There are five significant climbs. The first and longest goes to the course high point of the Tête Blanche at 3,650m and gains 2,045 vertical meters from the start in Zermatt. For perspective, that is nearly half the vert of the entire course. So, you start the PdG by almost climbing the Grand Teton or Mt. Shasta. The race starts at night, so you navigate this in the dark. You’ll rope up at the Schönbiel checkpoint on the Zmutt Glacier and remain roped over the Tête Blanche, where you’ll experience the joy of roped down skiing, likely in the dark. Two of the remaining four climbs are short—the bump to the Col de Bertol after the initial descent off the Tête Blanche and the race’s final climb to the Col de la Chaux. 

The first of the two other long climbs is the Col de Riedmatten, which gains 928m from the first of only two official aid stations at the race’s halfway point in Arolla. The second is the Rosablanche, which gains 734m from the second aid station at La Barma, which sits at the end of a long, false flat traverse above the west shore of Lac des Dix. Each climb typically includes some bootpacking and sometimes a whole lot. And sometimes, you downclimb the initial part of the following descent. Plan to encounter some technical skinning as well.

This is the high route. The 2022 PdG.

This is what you came for. The climbing is icing on the cake. Credit: Berthoud Photo

Booting: 2022 PdG

Your ascents are often with skis slung on the pack. Photo: Manz Dimitri

Skiing of Every Kind

All that climbing comes with even more descending. The course has a slight net loss of elevation. Expect every imaginable type of terrain and snow, and expect to use every technique in your toolbox to ski it. There is some piste, but overall, very little. Thankfully, it’s almost all at the end, on the final descent into Verbier when your blown legs will be grateful.

Setting the little bit of groomed snow aside, be ready to descend some technical terrain demonstrating a risk tolerance that would void the race organizer’s insurance policy in the States. One of many examples we encountered was a nighttime descent so boney that the amount of sparks off my teammate’s skis hitting rocks almost obviate the need for a headlamp. 

Headlamp skinning along the PdG

An ethereal headlamp train on route. Photo: Sdt. Julien Franzin Swiss Army.

 

Checkpoints and aid stations

There are several checkpoints on the course at which all team members of each team (Patrol in PdG parlance) must pass through a chip scanning together. The timing data goes live to a PdG app on which anyone can follow a team’s progress on the course. Some checkpoints are elaborate mountain camps installed for the race by the military – roped off areas with shelters, generators, high powered lighting, and lots of staff to direct you. The PdG is said to be the Swiss military’s largest operation of the year, and it shows. There are time cuts for reaching some of the checkpoints. Two of the checkpoints (yes, only two) are also aid stations with some food and fluids (more on this in Part 2). 

 

You Should Do It

The PdG is an unforgettable experience. If you are or want to be a skimo racer and experience what is arguably the paradigm of the sport, race the PdG. You won’t be disappointed.

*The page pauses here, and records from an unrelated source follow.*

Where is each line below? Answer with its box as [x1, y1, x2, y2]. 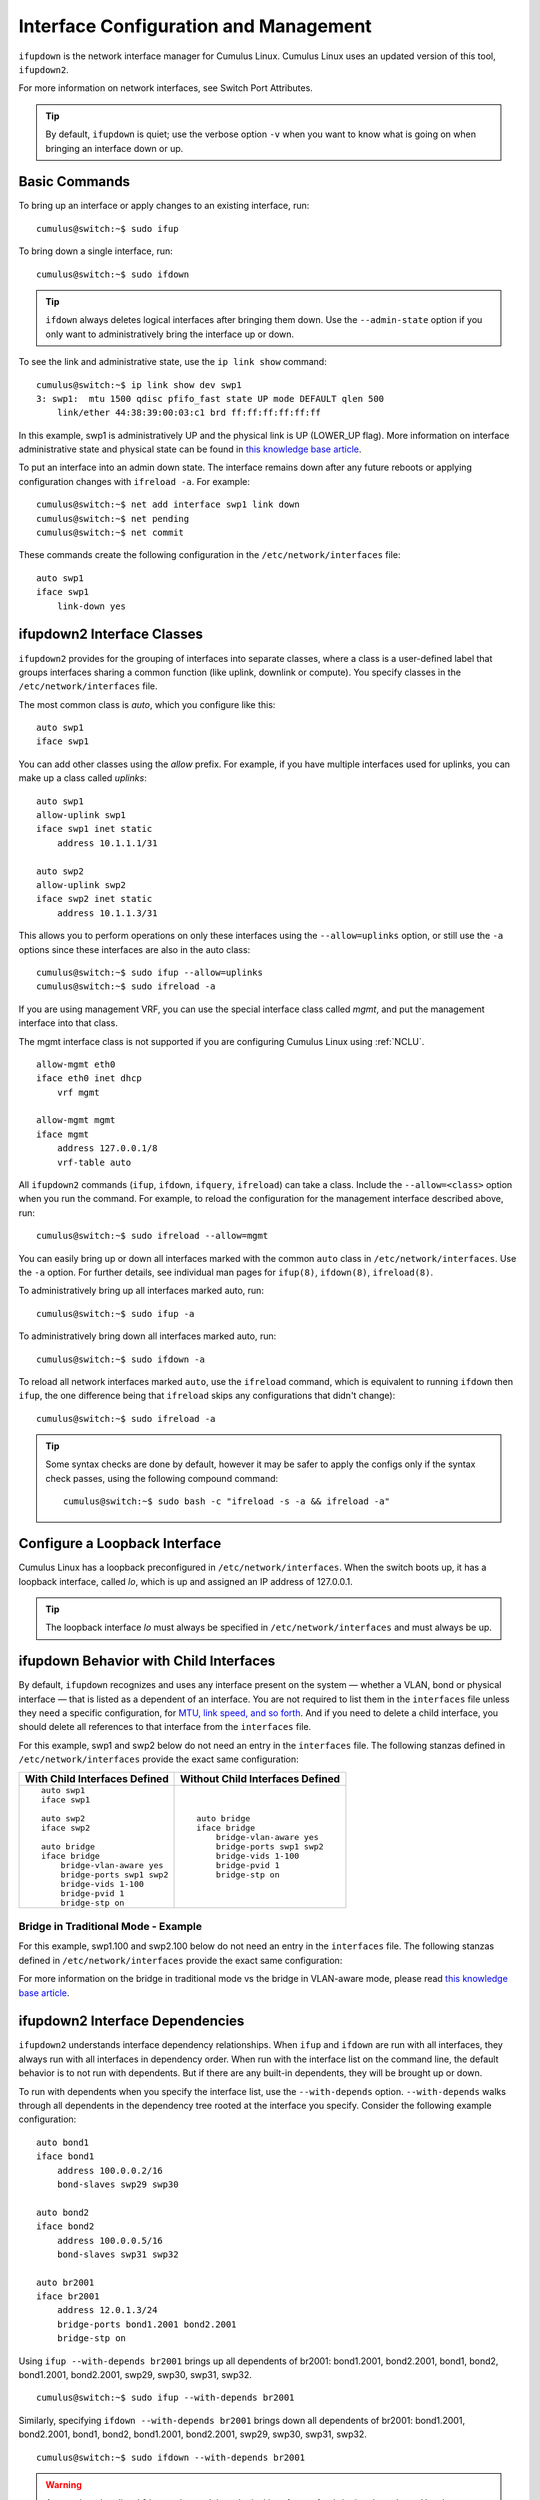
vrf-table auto [56, 1156, 132, 1168]
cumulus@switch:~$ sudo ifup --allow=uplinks [36, 966, 264, 978]
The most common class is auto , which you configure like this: [18, 698, 276, 710]
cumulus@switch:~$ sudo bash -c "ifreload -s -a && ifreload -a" [63, 1496, 390, 1507]
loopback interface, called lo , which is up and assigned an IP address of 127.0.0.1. [18, 1575, 354, 1587]
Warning [45, 2478, 82, 2490]
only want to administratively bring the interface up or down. [45, 328, 295, 340]
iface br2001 [36, 2291, 100, 2302]
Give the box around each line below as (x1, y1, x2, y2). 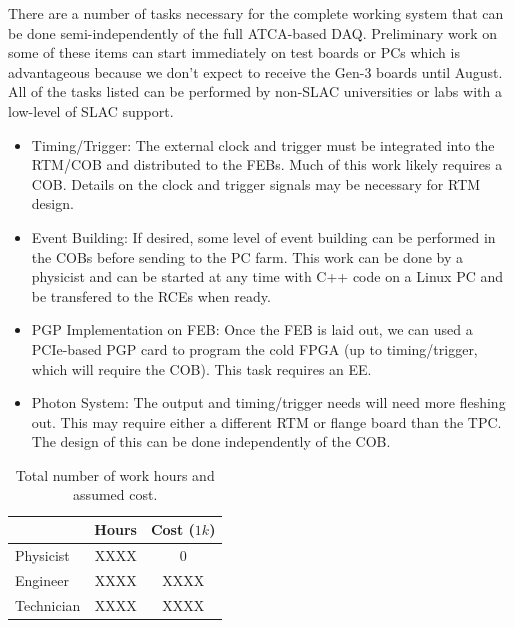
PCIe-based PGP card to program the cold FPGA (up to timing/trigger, (31, 338, 478, 359)
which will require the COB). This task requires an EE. (31, 358, 372, 379)
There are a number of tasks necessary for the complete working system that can (8, 3, 504, 23)
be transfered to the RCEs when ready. (31, 285, 271, 306)
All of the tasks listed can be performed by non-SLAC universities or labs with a (8, 81, 502, 102)
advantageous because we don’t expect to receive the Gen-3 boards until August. (8, 61, 503, 82)
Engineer (15, 569, 69, 590)
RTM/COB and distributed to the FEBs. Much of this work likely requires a (31, 154, 503, 175)
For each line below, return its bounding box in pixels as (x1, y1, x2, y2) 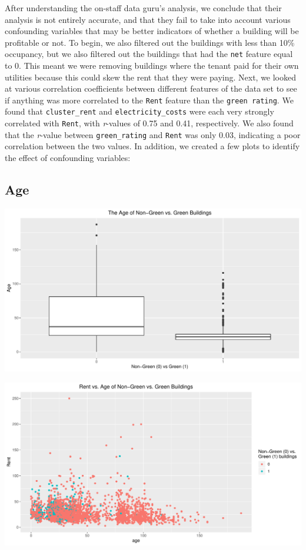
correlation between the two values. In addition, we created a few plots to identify (5, 140, 300, 152)
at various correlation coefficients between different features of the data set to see (5, 82, 297, 95)
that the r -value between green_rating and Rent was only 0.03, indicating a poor (5, 128, 301, 140)
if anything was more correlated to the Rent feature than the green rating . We (5, 93, 294, 106)
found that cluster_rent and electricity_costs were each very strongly (5, 105, 274, 118)
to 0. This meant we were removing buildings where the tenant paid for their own (5, 59, 299, 72)
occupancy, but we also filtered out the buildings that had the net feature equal (5, 48, 293, 60)
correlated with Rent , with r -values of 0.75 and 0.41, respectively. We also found (5, 117, 294, 129)
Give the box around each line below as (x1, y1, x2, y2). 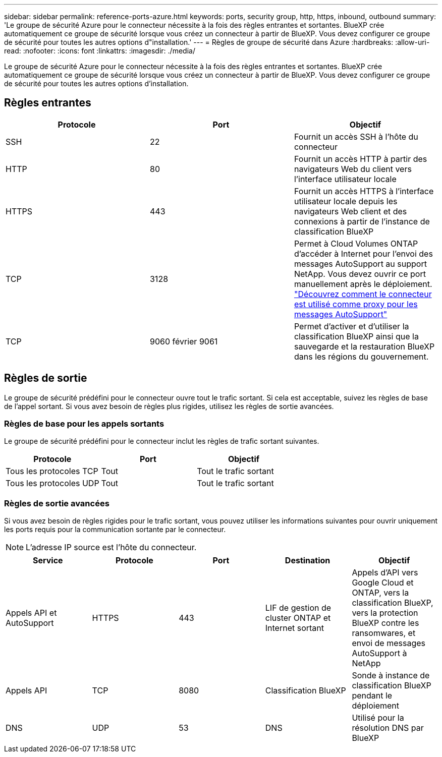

Given my enthusiastic blathering about the race’s history, culture, and course, it’s no surprise that I found it fantastic. It gave me everything I was hoping for and then some. I know my teammates also had a positive experience. At least that’s my takeaway from a discussion the morning after we finished: “Hey, we should do the Mezzalama.” (The Trofeo Mezzalama is an Italian grand course race that is held every other year in the PdG’s off years.)

Just do it. Don’t miss the September 30 registration deadline. More teams register than get to start (entry is by lottery). You get your money back if you don’t get in and most of it back if you cancel by next February (more on this in Part 2). If you’re thinking about it and want to chat, I’m happy to. Just know that I’ll try to talk you into it.